**ASSIGNMENT**
Using the listing below, give again exactly the lines from the line with "How AE Tax Advisors" to the line with "the one below, please", inclusive, without the pictures.
· · · · · · ·
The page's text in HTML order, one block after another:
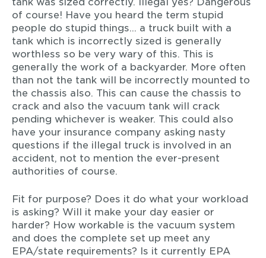
of course! Have you heard the term stupid
people do stupid things… a truck built with a
tank which is incorrectly sized is generally
worthless so be very wary of this. This is
generally the work of a backyarder. More often
than not the tank will be incorrectly mounted to
the chassis also. This can cause the chassis to
crack and also the vacuum tank will crack
pending whichever is weaker. This could also
have your insurance company asking nasty
questions if the illegal truck is involved in an
accident, not to mention the ever-present
authorities of course.
Fit for purpose? Does it do what your workload
is asking? Will it make your day easier or
harder? How workable is the vacuum system
and does the complete set up meet any
EPA/state requirements? Is it currently EPA
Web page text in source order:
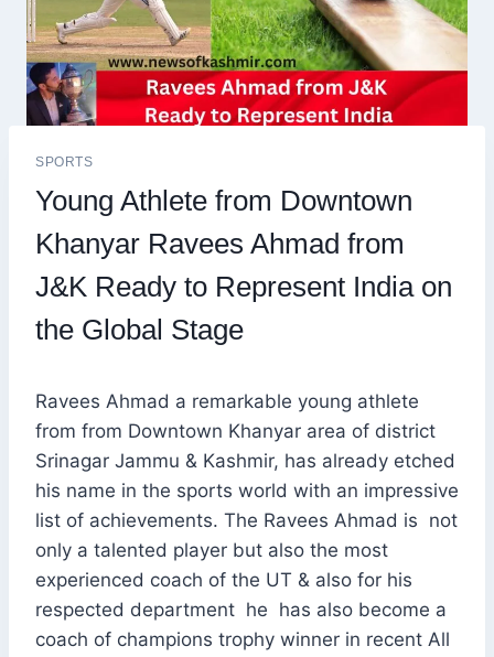
SPORTS
Young Athlete from Downtown
Khanyar Ravees Ahmad from
J&K Ready to Represent India on
the Global Stage
Ravees Ahmad a remarkable young athlete
from from Downtown Khanyar area of district
Srinagar Jammu & Kashmir, has already etched
his name in the sports world with an impressive
list of achievements. The Ravees Ahmad is not
only a talented player but also the most
experienced coach of the UT & also for his
respected department he has also become a
coach of champions trophy winner in recent All
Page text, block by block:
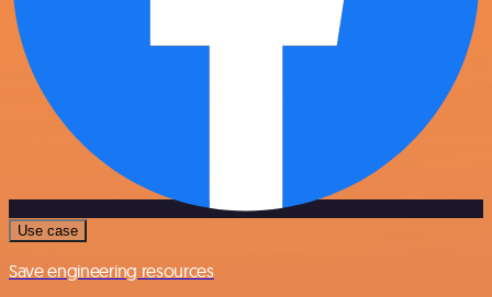
Use case
Save engineering resources
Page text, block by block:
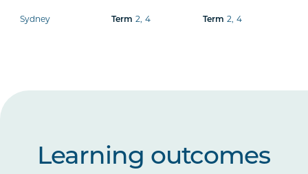
Sydney Term 2, 4 Term 2, 4
Learning outcomes
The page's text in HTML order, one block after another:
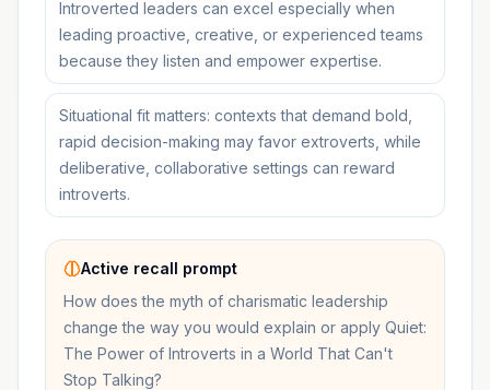
Introverted leaders can excel especially when
leading proactive, creative, or experienced teams
because they listen and empower expertise.
Situational fit matters: contexts that demand bold,
rapid decision-making may favor extroverts, while
deliberative, collaborative settings can reward
introverts.
Active recall prompt
How does the myth of charismatic leadership
change the way you would explain or apply Quiet:
The Power of Introverts in a World That Can't
Stop Talking?
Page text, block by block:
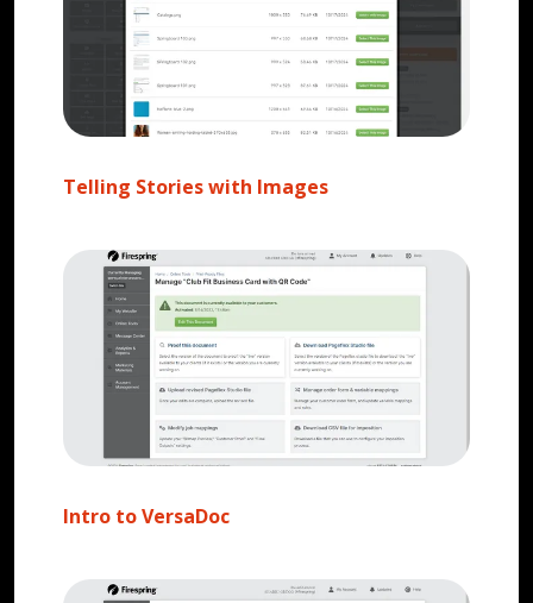
Telling Stories with Images
Intro to VersaDoc
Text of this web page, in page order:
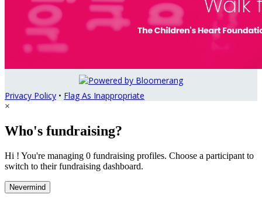
Privacy Policy • Flag As Inappropriate
×
Who's fundraising?
Hi ! You're managing 0 fundraising profiles. Choose a participant to
switch to their fundraising dashboard.
Nevermind
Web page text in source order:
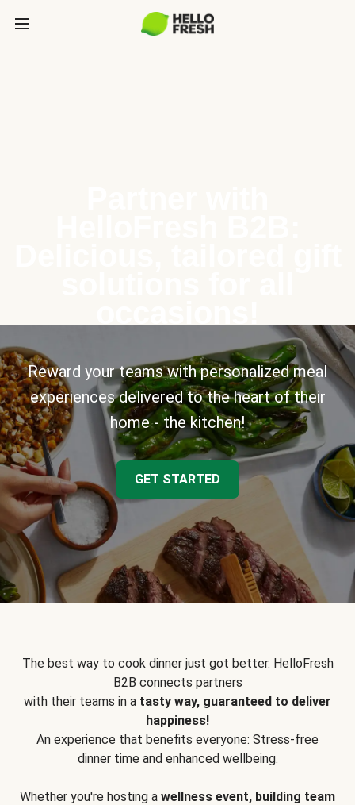
Reward your teams with personalized meal
experiences delivered to the heart of their
home - the kitchen!
GET STARTED
The best way to cook dinner just got better. HelloFresh
B2B connects partners
with their teams in a tasty way, guaranteed to deliver
happiness!
An experience that benefits everyone: Stress-free
dinner time and enhanced wellbeing.
Whether you're hosting a wellness event, building team
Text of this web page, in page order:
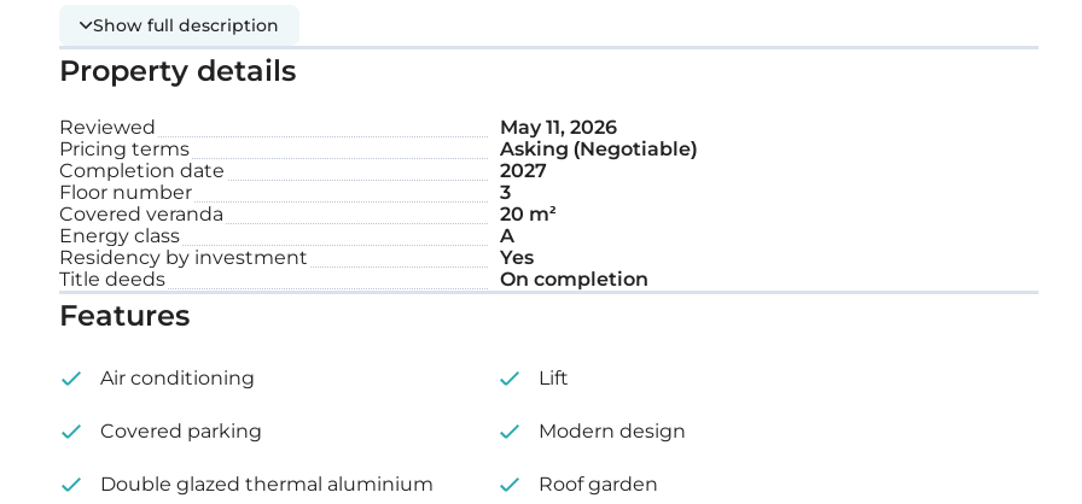
Covered parking space
Storage
Roof garden
Internal area: 116 m²
Covered veranda: 20 m²
Roof garden: 66 m²
Show full description
Property details
Reviewed
May 11, 2026
Pricing terms
Asking (Negotiable)
Completion date
2027
Floor number
3
Covered veranda
20 m²
Energy class
A
Residency by investment
Yes
Title deeds
On completion
Features
Air conditioning
Covered parking
Double glazed thermal aluminium
Lift
Modern design
Roof garden
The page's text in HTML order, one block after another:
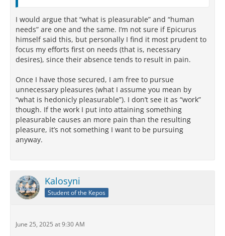
I would argue that “what is pleasurable” and “human
needs” are one and the same. I’m not sure if Epicurus
himself said this, but personally I find it most prudent to
focus my efforts first on needs (that is, necessary
desires), since their absence tends to result in pain.
Once I have those secured, I am free to pursue
unnecessary pleasures (what I assume you mean by
“what is hedonicly pleasurable”). I don’t see it as “work”
though. If the work I put into attaining something
pleasurable causes an more pain than the resulting
pleasure, it’s not something I want to be pursuing
anyway.
Kalosyni
Student of the Kepos
June 25, 2025 at 9:30 AM
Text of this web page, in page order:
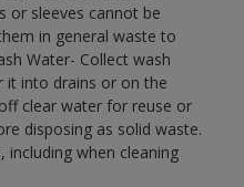
or sleeves cannot be
in general waste to
Water- Collect wash
it into drains or on the
clear water for reuse or
disposing as solid waste.
when cleaning
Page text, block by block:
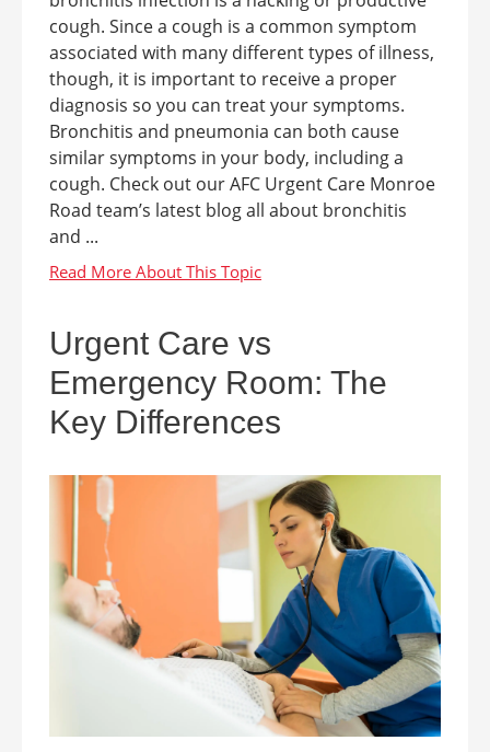
cough. Since a cough is a common symptom
associated with many different types of illness,
though, it is important to receive a proper
diagnosis so you can treat your symptoms.
Bronchitis and pneumonia can both cause
similar symptoms in your body, including a
cough. Check out our AFC Urgent Care Monroe
Road team’s latest blog all about bronchitis
and ...
Urgent Care vs
Emergency Room: The
Key Differences
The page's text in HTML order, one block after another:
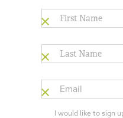
First
Name *
Last
Name *
Email *
I would like to sign
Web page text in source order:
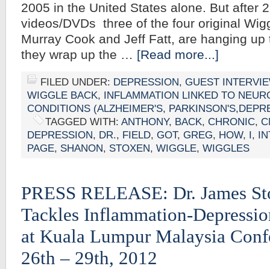
2005 in the United States alone. But after
videos/DVDs three of the four original
Murray Cook and Jeff Fatt, are hanging
they wrap up the … [Read more...]
FILED UNDER: DEPRESSION, GUEST
WIGGLE BACK, INFLAMMATION LINKED TO
CONDITIONS (ALZHEIMER'S,
TAGGED WITH: ANTHONY, BACK, CHRONIC,
DEPRESSION, DR., FIELD, GOT, GREG, HOW, I,
PAGE, SHANON, STOXEN, WIGGLE, WIGGLES
PRESS RELEASE: Dr. James
Tackles Inflammation-
at Kuala Lumpur Malaysia
26th – 29th, 2012
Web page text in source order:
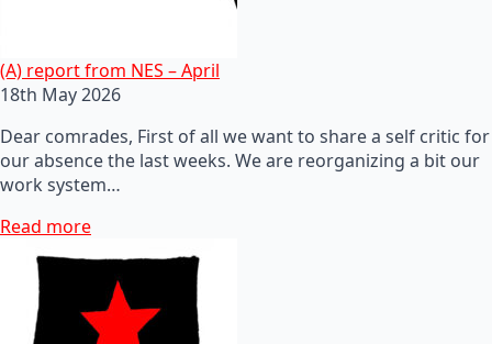
(A) report from NES – April
18th May 2026
Dear comrades, First of all we want to share a self critic for
our absence the last weeks. We are reorganizing a bit our
work system…
Read more
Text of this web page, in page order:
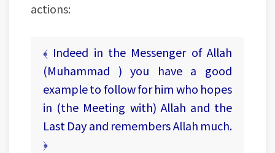
actions:
﴾ Indeed in the Messenger of Allah
(Muhammad ) you have a good
example to follow for him who hopes
in (the Meeting with) Allah and the
Last Day and remembers Allah much.
﴿
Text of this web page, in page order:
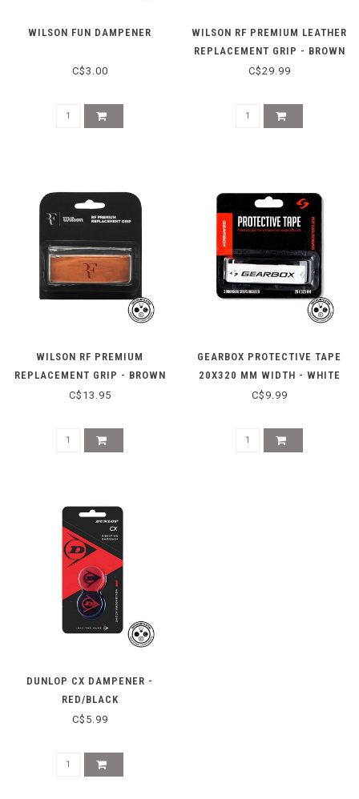
WILSON FUN DAMPENER
C$3.00
WILSON RF PREMIUM LEATHER
REPLACEMENT GRIP - BROWN
C$29.99
WILSON RF PREMIUM
REPLACEMENT GRIP - BROWN
C$13.95
GEARBOX PROTECTIVE TAPE
20X320 MM WIDTH - WHITE
C$9.99
DUNLOP CX DAMPENER -
RED/BLACK
C$5.99
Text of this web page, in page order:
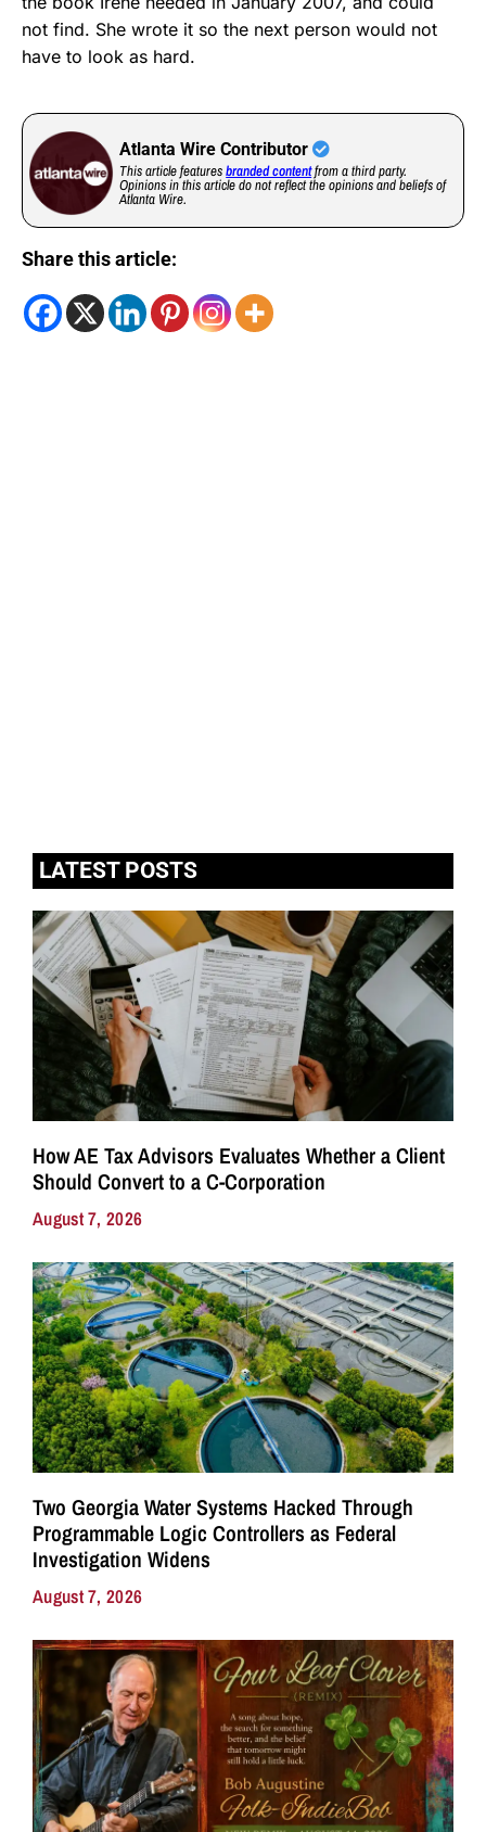
not find. She wrote it so the next person would not
have to look as hard.
Atlanta Wire Contributor
This article featuresbranded contentfrom a third party.
Opinions in this article do not reflect the opinions and beliefs of
Atlanta Wire.
Share this article:
LATEST POSTS
How AE Tax Advisors Evaluates Whether a Client
Should Convert to a C-Corporation
August 7, 2026
Two Georgia Water Systems Hacked Through
Programmable Logic Controllers as Federal
Investigation Widens
August 7, 2026
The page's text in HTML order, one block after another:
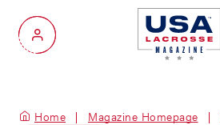
My Account
Home Magazine Homepage
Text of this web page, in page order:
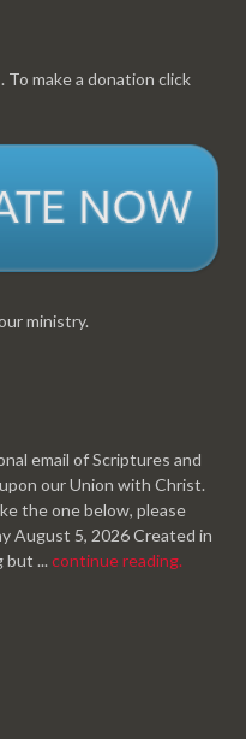
make a donation click
ministry.
email of Scriptures and
our Union with Christ.
the one below, please
August 5, 2026 Created in
but ...continue reading.
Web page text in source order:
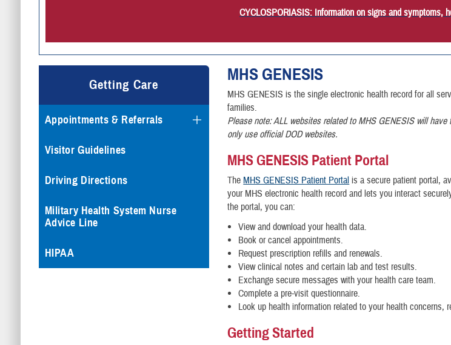
CYCLOSPORIASIS: Information on signs and symptoms,
Getting Care
Appointments & Referrals
Visitor Guidelines
Driving Directions
Military Health System Nurse
Advice Line
HIPAA
MHS GENESIS
MHS GENESIS is the single electronic health record for all
families.
Please note: ALL websites related to MHS GENESIS will
only use official DOD websites.
MHS GENESIS Patient Portal
The MHS GENESIS Patient Portal is a secure patient portal,
your MHS electronic health record and lets you interact
the portal, you can:
View and download your health data.
Book or cancel appointments.
Request prescription refills and renewals.
View clinical notes and certain lab and test results.
Exchange secure messages with your health care team.
Complete a pre-visit questionnaire.
Look up health information related to your health concerns,
Getting Started
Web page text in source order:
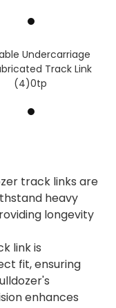
track links are
heavy
longevity
link is
fit, ensuring
enhances
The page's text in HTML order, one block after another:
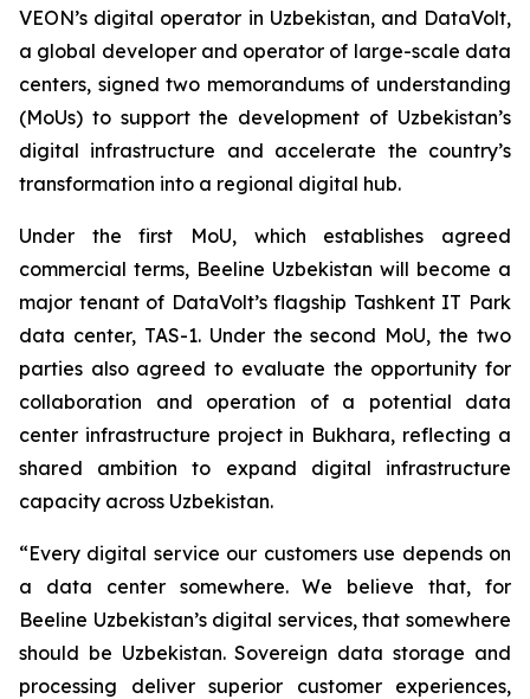
VEON’s digital operator in Uzbekistan, and DataVolt,
a global developer and operator of large-scale data
centers, signed two memorandums of understanding
(MoUs) to support the development of Uzbekistan’s
digital infrastructure and accelerate the country’s
transformation into a regional digital hub.
Under the first MoU, which establishes agreed
commercial terms, Beeline Uzbekistan will become a
major tenant of DataVolt’s flagship Tashkent IT Park
data center, TAS-1. Under the second MoU, the two
parties also agreed to evaluate the opportunity for
collaboration and operation of a potential data
center infrastructure project in Bukhara, reflecting a
shared ambition to expand digital infrastructure
capacity across Uzbekistan.
“Every digital service our customers use depends on
a data center somewhere. We believe that, for
Beeline Uzbekistan’s digital services, that somewhere
should be Uzbekistan. Sovereign data storage and
processing deliver superior customer experiences,
· · · · · · ·
**ANSWER TO THIS TASK**
How AE Tax Advisors Evaluates Whether a Client
Should Convert to a C-Corporation
August 7, 2026
Two Georgia Water Systems Hacked Through
Programmable Logic Controllers as Federal
Investigation Widens
August 7, 2026
The page's text in HTML order, one block after another:
My Account
Home Magazine Homepage
Text of this web page, in page order:
make a donation click
ministry.
email of Scriptures and
our Union with Christ.
the one below, please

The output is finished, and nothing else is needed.